Sponsorlu Bağlantılar

Gökyüzünde dans eden yeşil, sarı, mavi ve mor renkli kuzey ışıklarıyla göz kamaştıran, tüm canlıların huzur içinde yaşadıkları bir adaya, Kanuk Adası’na davetliyiz. Gönül isterdi ki tüm hikâye burada geçsin ama Merve ve Begüm Çalımlı kardeşlerin kitapta detaylıca anlattıkları ve biz insanların neden olduğu malum sebepler bizi bu adadan koparıp kirli göğü ve bulanık deniziyle iç karartan bir şehre sürüklüyor. Tıpkı sevimli kutup ayısı Nanuk’un üzerinde yaşadığı ve erimeye yüz tutmuş buzulların sürüklenişi gibi.

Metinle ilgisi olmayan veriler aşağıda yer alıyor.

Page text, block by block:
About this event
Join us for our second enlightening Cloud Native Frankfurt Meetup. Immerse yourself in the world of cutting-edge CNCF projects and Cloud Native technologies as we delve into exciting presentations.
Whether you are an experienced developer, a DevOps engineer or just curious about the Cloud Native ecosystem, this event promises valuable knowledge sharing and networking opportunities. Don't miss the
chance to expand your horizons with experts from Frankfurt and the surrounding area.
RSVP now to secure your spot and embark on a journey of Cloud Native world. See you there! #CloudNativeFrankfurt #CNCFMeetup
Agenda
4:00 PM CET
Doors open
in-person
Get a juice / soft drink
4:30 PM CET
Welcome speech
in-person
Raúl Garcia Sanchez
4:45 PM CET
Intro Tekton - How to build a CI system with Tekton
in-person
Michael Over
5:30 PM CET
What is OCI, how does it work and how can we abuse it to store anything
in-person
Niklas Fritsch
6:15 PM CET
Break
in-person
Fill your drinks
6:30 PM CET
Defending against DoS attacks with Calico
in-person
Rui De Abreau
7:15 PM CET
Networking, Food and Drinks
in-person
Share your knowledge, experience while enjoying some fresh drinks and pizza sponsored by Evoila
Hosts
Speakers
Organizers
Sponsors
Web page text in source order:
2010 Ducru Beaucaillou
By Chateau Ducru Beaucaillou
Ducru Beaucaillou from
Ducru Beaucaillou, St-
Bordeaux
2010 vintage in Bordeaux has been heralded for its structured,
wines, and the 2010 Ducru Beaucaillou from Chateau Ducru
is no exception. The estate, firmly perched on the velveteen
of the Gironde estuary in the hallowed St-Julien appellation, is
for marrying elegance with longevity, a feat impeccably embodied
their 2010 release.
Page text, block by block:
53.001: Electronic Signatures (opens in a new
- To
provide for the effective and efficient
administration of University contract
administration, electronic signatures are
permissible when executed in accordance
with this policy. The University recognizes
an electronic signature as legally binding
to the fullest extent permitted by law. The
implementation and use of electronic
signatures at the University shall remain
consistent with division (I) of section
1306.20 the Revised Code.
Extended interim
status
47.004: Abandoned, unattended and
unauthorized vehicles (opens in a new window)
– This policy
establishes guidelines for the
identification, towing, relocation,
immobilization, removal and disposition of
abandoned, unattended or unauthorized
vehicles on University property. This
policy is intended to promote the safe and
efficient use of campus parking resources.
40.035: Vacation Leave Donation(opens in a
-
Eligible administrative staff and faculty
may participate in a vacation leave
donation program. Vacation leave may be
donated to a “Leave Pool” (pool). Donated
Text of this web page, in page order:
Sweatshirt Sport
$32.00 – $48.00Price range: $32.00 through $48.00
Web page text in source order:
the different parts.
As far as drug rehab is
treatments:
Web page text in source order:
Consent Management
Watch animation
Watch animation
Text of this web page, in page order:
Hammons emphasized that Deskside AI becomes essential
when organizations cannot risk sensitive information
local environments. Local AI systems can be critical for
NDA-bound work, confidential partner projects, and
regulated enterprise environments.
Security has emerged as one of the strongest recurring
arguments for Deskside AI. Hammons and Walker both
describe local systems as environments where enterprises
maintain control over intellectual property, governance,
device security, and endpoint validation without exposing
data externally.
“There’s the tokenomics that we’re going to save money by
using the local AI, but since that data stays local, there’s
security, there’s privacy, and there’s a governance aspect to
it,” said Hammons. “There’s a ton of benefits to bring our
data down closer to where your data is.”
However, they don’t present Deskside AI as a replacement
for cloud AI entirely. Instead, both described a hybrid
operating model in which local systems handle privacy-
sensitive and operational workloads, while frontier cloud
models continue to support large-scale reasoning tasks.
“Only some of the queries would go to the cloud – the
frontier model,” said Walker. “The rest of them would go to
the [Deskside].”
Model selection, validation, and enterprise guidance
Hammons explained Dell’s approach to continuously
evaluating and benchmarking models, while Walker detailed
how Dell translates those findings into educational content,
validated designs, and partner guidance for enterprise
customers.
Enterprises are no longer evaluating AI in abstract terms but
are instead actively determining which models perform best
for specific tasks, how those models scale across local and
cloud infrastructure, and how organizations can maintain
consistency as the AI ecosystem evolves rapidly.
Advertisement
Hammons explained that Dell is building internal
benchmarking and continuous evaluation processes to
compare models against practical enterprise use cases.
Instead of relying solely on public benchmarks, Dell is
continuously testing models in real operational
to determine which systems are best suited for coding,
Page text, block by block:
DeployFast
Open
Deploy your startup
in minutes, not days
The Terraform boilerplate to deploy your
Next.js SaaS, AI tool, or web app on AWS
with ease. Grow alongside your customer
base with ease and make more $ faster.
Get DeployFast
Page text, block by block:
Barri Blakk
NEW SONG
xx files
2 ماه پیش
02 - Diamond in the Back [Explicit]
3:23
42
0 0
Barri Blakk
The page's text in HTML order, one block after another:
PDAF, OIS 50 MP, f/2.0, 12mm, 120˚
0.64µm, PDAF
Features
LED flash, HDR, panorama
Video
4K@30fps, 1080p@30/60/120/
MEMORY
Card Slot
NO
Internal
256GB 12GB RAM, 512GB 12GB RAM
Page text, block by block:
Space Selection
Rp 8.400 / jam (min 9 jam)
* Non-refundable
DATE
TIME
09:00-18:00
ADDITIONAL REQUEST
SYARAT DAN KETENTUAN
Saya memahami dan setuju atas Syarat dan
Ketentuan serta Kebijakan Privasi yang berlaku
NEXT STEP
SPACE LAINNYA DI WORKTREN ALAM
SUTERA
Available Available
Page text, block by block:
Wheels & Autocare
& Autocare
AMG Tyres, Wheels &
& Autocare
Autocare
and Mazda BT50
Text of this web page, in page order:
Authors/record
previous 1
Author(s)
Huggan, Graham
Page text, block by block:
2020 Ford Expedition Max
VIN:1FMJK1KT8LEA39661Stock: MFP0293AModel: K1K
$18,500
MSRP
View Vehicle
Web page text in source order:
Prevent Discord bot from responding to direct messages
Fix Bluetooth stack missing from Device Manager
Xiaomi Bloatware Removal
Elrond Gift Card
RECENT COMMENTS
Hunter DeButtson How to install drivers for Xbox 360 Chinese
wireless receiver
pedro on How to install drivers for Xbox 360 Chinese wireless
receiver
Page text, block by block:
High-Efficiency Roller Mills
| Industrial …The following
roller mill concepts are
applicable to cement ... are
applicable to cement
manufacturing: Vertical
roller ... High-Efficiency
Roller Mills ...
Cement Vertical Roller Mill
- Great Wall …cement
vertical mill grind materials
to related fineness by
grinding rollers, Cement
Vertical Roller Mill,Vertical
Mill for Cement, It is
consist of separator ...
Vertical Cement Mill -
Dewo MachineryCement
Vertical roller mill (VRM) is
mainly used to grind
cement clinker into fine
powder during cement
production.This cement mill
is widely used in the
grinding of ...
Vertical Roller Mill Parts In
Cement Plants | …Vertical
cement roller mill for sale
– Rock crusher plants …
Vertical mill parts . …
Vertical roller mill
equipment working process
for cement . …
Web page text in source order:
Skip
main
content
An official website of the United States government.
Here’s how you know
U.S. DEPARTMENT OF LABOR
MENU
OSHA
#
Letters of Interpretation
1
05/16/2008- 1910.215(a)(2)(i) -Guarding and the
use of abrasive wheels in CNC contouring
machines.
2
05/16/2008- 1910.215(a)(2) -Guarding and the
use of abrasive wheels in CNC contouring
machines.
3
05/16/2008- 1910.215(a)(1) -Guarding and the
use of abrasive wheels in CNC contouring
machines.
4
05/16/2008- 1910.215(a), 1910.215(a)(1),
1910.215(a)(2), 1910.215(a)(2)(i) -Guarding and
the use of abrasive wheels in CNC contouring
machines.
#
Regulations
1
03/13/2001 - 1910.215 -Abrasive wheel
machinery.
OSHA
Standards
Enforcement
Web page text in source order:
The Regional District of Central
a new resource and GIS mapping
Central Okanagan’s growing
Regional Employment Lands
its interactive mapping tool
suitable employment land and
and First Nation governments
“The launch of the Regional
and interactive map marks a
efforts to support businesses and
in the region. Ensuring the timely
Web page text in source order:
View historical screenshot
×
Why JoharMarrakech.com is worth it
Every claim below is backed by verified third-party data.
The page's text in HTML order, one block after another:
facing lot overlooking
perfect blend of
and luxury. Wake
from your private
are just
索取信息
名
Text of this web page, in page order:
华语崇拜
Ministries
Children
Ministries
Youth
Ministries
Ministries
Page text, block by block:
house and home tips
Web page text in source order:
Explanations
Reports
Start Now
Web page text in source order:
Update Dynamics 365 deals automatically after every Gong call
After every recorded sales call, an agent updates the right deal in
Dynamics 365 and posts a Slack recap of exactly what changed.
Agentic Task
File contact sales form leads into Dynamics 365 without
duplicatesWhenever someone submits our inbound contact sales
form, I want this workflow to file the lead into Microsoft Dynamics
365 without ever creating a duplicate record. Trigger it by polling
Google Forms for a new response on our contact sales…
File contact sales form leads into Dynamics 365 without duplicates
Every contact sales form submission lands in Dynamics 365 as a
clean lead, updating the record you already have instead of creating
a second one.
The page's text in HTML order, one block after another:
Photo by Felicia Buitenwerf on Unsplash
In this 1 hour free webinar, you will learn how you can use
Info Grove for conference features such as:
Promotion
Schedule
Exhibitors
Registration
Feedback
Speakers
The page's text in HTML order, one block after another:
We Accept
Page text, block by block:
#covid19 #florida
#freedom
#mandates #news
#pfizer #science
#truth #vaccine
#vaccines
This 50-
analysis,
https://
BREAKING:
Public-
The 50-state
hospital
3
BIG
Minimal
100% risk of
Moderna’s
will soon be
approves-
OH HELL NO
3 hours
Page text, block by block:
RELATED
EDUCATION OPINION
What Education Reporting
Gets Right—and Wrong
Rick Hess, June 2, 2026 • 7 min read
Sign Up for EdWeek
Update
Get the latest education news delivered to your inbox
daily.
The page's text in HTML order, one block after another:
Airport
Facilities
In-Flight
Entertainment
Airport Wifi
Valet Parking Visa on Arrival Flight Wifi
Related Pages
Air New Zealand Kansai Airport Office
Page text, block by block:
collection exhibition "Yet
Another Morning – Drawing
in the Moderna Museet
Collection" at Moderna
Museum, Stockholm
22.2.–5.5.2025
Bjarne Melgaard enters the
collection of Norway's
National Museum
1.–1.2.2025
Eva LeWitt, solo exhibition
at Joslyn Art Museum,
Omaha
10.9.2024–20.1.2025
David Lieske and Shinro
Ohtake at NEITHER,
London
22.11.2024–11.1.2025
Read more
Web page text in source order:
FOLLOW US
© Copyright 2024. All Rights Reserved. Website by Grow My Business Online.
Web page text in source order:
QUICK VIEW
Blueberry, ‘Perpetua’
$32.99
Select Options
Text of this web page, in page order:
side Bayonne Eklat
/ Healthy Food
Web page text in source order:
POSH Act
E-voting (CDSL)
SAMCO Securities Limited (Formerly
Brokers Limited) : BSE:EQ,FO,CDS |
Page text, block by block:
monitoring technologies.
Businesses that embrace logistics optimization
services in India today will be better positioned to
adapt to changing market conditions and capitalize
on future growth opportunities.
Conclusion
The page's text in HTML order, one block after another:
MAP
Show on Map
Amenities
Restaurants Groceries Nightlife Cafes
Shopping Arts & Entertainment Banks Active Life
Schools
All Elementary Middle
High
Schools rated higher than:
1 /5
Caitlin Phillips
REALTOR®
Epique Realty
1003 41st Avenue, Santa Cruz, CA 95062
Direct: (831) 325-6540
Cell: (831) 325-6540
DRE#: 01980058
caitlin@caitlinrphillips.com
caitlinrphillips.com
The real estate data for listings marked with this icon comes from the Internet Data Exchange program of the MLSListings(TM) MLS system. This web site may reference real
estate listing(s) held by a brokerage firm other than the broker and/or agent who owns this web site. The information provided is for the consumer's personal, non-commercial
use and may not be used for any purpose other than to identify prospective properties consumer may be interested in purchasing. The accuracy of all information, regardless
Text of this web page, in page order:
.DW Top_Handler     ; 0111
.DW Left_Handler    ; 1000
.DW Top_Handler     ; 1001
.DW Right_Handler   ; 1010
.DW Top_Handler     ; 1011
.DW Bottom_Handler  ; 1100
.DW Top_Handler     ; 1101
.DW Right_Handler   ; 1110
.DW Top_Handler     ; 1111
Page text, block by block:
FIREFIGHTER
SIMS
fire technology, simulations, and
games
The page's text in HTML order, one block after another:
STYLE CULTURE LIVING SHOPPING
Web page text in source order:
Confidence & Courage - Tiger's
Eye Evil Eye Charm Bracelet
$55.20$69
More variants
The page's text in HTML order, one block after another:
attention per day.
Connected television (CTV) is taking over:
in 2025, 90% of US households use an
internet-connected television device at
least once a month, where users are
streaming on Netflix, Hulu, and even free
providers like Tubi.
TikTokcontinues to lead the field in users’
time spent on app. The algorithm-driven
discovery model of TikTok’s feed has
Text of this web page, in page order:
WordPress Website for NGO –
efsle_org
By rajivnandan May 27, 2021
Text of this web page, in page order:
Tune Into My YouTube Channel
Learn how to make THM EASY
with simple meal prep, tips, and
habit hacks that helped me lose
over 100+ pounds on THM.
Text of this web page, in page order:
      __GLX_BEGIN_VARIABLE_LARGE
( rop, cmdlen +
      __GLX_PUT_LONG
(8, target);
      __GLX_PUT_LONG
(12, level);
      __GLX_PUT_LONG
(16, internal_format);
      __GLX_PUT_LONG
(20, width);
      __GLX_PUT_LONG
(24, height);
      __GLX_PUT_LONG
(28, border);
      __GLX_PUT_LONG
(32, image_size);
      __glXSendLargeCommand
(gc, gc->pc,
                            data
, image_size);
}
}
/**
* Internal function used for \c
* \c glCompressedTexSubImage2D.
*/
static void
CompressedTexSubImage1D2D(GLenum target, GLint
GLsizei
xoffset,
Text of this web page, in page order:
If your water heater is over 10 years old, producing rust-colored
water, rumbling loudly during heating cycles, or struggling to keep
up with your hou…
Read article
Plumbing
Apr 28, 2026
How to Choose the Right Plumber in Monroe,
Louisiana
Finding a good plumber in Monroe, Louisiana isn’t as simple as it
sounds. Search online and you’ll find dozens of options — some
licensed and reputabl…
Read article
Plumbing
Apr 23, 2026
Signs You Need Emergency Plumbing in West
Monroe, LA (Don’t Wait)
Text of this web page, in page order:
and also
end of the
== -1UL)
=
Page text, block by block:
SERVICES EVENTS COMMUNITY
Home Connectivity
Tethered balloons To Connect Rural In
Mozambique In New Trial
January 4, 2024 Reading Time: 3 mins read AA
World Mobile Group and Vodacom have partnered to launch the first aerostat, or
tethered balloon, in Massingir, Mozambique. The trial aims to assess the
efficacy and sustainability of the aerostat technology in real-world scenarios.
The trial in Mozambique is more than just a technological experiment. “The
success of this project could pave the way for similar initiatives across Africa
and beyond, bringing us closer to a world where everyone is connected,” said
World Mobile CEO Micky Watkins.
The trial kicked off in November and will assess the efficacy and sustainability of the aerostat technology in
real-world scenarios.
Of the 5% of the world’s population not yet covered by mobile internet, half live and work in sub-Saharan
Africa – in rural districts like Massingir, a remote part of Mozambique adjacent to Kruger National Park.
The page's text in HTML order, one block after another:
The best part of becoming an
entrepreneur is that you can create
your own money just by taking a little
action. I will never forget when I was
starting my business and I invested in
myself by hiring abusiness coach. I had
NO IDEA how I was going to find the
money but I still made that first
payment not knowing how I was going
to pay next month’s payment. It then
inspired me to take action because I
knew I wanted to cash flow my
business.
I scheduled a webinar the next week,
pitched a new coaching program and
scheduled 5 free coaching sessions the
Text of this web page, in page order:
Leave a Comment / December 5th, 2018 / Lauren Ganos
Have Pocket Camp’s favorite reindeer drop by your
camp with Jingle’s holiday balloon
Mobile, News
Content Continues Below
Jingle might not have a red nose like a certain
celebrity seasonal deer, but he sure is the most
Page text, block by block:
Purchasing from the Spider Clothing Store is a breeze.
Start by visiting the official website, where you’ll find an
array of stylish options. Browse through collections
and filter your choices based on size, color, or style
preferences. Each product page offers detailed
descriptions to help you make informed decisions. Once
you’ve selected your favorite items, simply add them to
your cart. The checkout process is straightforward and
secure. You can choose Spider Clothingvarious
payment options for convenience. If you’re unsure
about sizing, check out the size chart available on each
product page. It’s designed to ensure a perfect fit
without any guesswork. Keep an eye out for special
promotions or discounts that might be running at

Arkadaşlarını ararken Kuzey Buz Denizi’ne düşüp şehre kadar gelen Nanuk’un yaşadıkları küresel ısınma, iklim değişiklikleri, soyu tükenmekte olan canlılar, fosil yakıtlar, doğanın dengesi gibi konular etrafında insanlığı, kendini sorgulamaya davet ediyor.
Çok geçmeden kendini bir senfoni orkestrası konser salonunda bulan Nanuk’unsa insanlara söyleyecek çok şeyi var; müziğin birleştirici, sihirli gücüne, dayanışmaya ve doğaya kulak verenler için.

PERİLİ KÖŞK’TEKİ ÇOCUK

Öğretmen ve yazar Nehir Yarar’ın kitaplarının sevilerek okunmasında mizahi dilinin, akıcı kurgularının olduğu kadar çocukların mutluluklarını, sevinçlerini, hüzünlerini ve kaygılarını yine onların bakışıyla dile getirmesinin payı büyük. Belli ki “Aynam çocuklardır” diyen yazarın anlattığı hikâyeleri çocuklar da kendi aynaları gibi görüyor.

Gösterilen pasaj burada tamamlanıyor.